The kernel ETXTBUSY thing is purely a courtesy feature, and as people have noticed it only really works for the main executable because of various reasons. It's not something user space should even rely on, it's more of a "ok, you're doing something incredibly stupid, and we'll help you avoid shooting yourself in the foot when we notice".

共享库(shared library)

文章也提到了共享库之前是通过执行mmap的时候添加MAP_DENYWRITE标志位来避免被修改，但是通过mmap的man手册可以看到，这种行为会造成拒绝服务攻击(denial-of-service attacks)，所以已经忽略该标志位。这也对应了文章中所说的该功能已经从内核中移除，所以内核会愉快的替换一个进程正在使用的so文件( When MAP_DENYWRITE went away, so did that protection; current Linux systems will happily allow a suitably privileged user to overwrite in-use, shared libraries)。

       MAP_DENYWRITE

              This flag is ignored.  (Long ago—Linux 2.0 and earlier—it

              signaled that attempts to write to the underlying file

              should fail with ETXTBSY.  But this was a source of

              denial-of-service attacks.)

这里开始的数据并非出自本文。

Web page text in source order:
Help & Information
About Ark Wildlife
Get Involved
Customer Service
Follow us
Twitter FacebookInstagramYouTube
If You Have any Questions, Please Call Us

如果修改的so是自己构建的(通常如此)，那么这个修改通常只是部分进程crash，但是如果修改了一个系统so文件，例如libc.so这个，那岂不是系统中大部分的进程都可能会触发异常。

如何实现

文章中说明了在每个inode的i_writecount 保存了写入次数，这个值做了特殊逻辑处理：如果这个值为负值，说明它正在被一个进程作为主文件执行；如果正值则表示该文件正在以可写的方式打开的次数(同一个文件可以被多次以可写方式打开，可以在同一个进程，也可以在不同进程中)。由于任意一个执行和任意一个写入打开都是互斥的，所以正负两个范围表示不同的意义是可行的。

下面代码可以看到，当获取写入权限的时候，如果数值为负值(有进程在执行)，则表示返回ETXTBSY；同样，在执行运行文件进程的时候，如果该文件正在以可写方式打开，此时也会执行失败。补充一点：一个文件可以同时被多次以可写方式打开；当然也可以同时运行多个进程实例。

///@file: linux-3.12.6\include\linux\fs.h

/*

 * get_write_access() gets write permission for a file.

 * put_write_access() releases this write permission.

 * This is used for regular files.

 * We cannot support write (and maybe mmap read-write shared) accesses and

 * MAP_DENYWRITE mmappings simultaneously. The i_writecount field of an inode

 * can have the following values:

 * 0: no writers, no VM_DENYWRITE mappings

 * < 0: (-i_writecount) vm_area_structs with VM_DENYWRITE set exist

 * > 0: (i_writecount) users are writing to the file.

 *

 * Normally we operate on that counter with atomic_{inc,dec} and it's safe

 * except for the cases where we don't hold i_writecount yet. Then we need to

 * use {get,deny}_write_access() - these functions check the sign and refuse

 * to do the change if sign is wrong.

 */

static inline int get_write_access(struct inode *inode)

{

	return atomic_inc_unless_negative(&inode->i_writecount) ? 0 : -ETXTBSY;

}

static inline int deny_write_access(struct file *file)

{

	struct inode *inode = file_inode(file);

	return atomic_dec_unless_positive(&inode->i_writecount) ? 0 : -ETXTBSY;

}

static inline void put_write_access(struct inode * inode)

{

	atomic_dec(&inode->i_writecount);

}

static inline void allow_write_access(struct file *file)

{

	if (file)

		atomic_inc(&file_inode(file)->i_writecount);

}

mmap后修改文件

当把一个文件通过mmap映射到进程地址空间之后，再修改文件的内容，此时进程是否可以看到修改之后的内容呢？关于这一点，在mmap的man手册中同样有说明，主要是通过mmap时的MAP_SHARED和MAP_PRIVATE标志位决定。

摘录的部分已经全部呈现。